The SourceCheckup framework was employed to evaluate seven prominent, commercially available LLMs. The evaluation focused on their ability to provide accurate and supportive medical references. A significant finding across these evaluations is the considerable gap between the claims made by LLMs and the evidence provided by their cited sources. Between 50% and 90% of LLM responses were found to be not fully supported by their citations, with some instances even showing contradictions. This issue persists even with advanced models, including GPT-4o equipped with web search capabilities. For such models, approximately 30% of individual statements were found to be unsupported, and nearly half of the complete responses failed to be fully substantiated by their provided references.

Validation with Medical Experts

To ensure the reliability and accuracy of the automated SourceCheckup framework, its performance was rigorously validated against the assessments of human medical experts. A panel of three US-licensed medical doctors independently reviewed a subset of the statement-source pairs. The results demonstrated a high degree of agreement between the automated framework and the expert consensus, with an 89% concordance rate. In fact, SourceCheckup exhibited a higher agreement rate than any pair of medical experts alone. This expert validation provides strong evidence for the robustness and trustworthiness of the automated evaluation pipeline.

Analysis of Source URL Validity

Beyond the content of the citations, the validity of the URLs themselves was also a critical aspect of the evaluation. Models without direct web access capabilities exhibited lower rates of producing valid URLs, ranging from 40% to 70%. While Retrieval Augmented Generation (RAG)-enabled models, such as GPT-4o and Gemini Ultra 1.0, demonstrated superior performance in generating valid URLs, they did not entirely escape the issue of citation inaccuracy. The analysis also revealed that the majority of cited URLs originated from US-based websites, and the rates of content behind paywalls or subscription models were generally low across the evaluated models.

Implications for Clinical Medicine and Future Research

The findings from this research underscore significant limitations in the current capabilities of LLMs to produce trustworthy medical references. This has profound implications for their potential adoption and use in clinical medicine, where accuracy and verifiability are paramount. The study highlights the urgent need for advancements in LLM training and fine-tuning to improve their source attribution and faithfulness to cited evidence. Furthermore, the open-sourcing of the SourceCheckup framework and its associated dataset is intended to foster continued research and development in this critical area. By providing a standardized tool and benchmark, the research community can collectively work towards enhancing the reliability of LLMs in healthcare settings, ultimately contributing to safer and more effective AI-driven medical support.

Addressing Ambiguity and Future Directions

The research acknowledges the inherent complexities in evaluating source verification, including the potential for ambiguity in statement-source relationships and the subjective nature of medical claims.
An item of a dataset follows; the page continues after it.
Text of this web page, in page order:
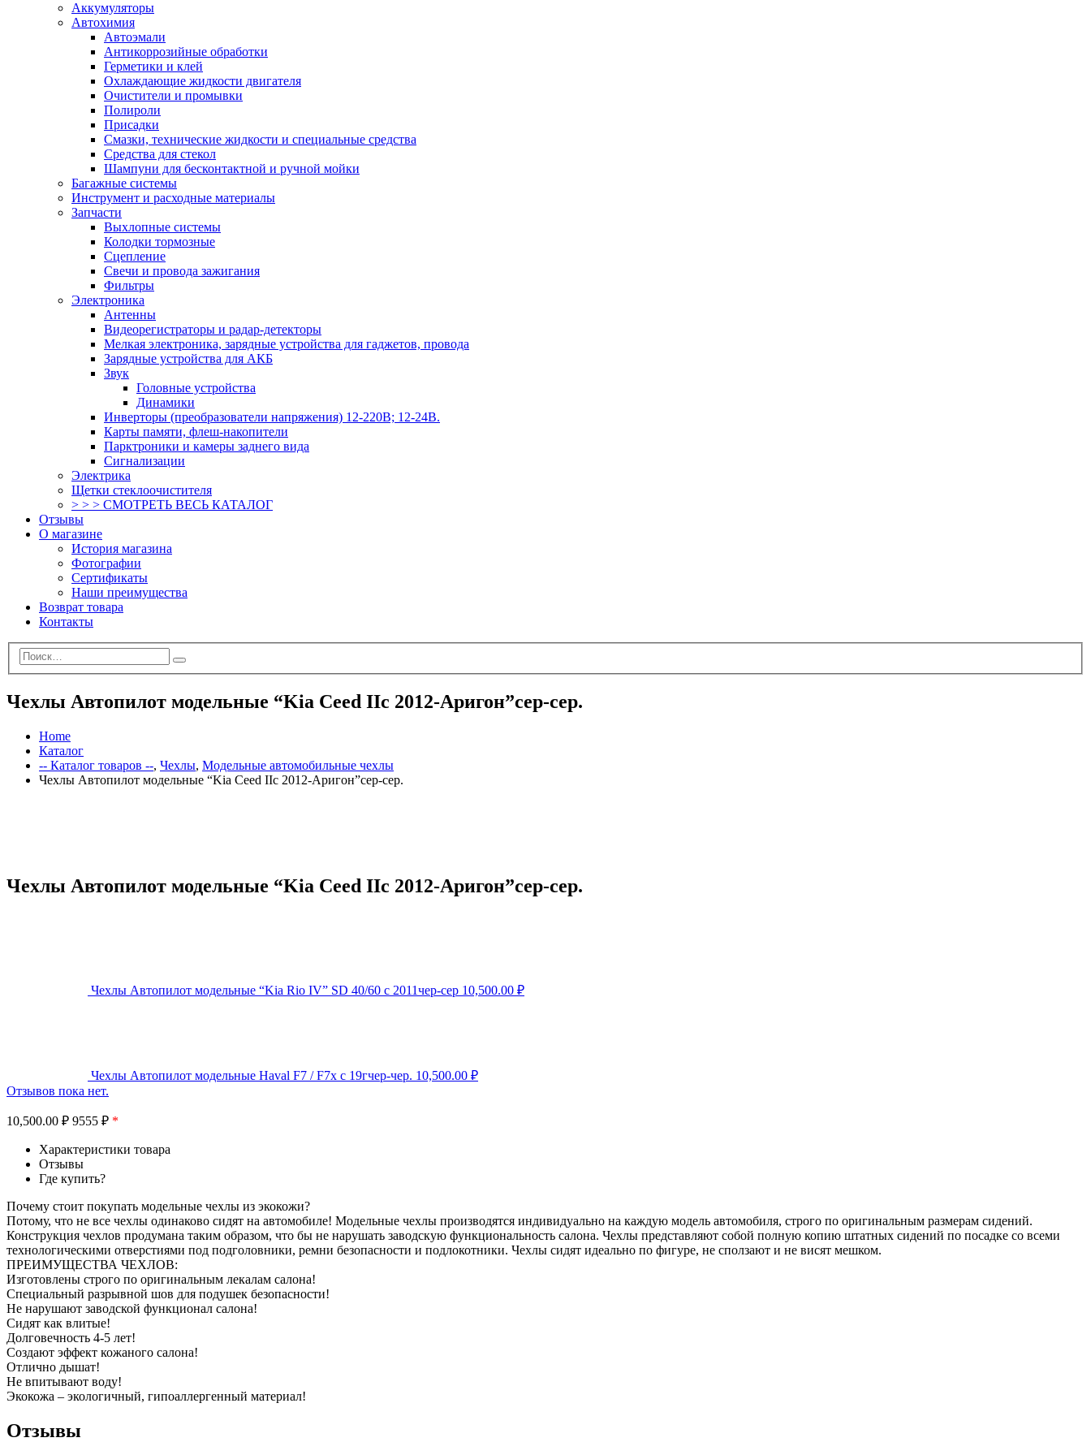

While the framework focuses on grounding statements in verifiable sources rather than assessing the absolute truth of a claim, it provides a crucial layer of verifiable support. Future work may explore more nuanced methods for handling multi-source support and the aggregation of information. The limitations of the automated pipeline, such as potential errors in each stage, are acknowledged, motivating further refinement and validation. The ultimate goal is to ensure that LLMs can serve as reliable tools for clinicians and patients, backed by verifiable and accurate medical references.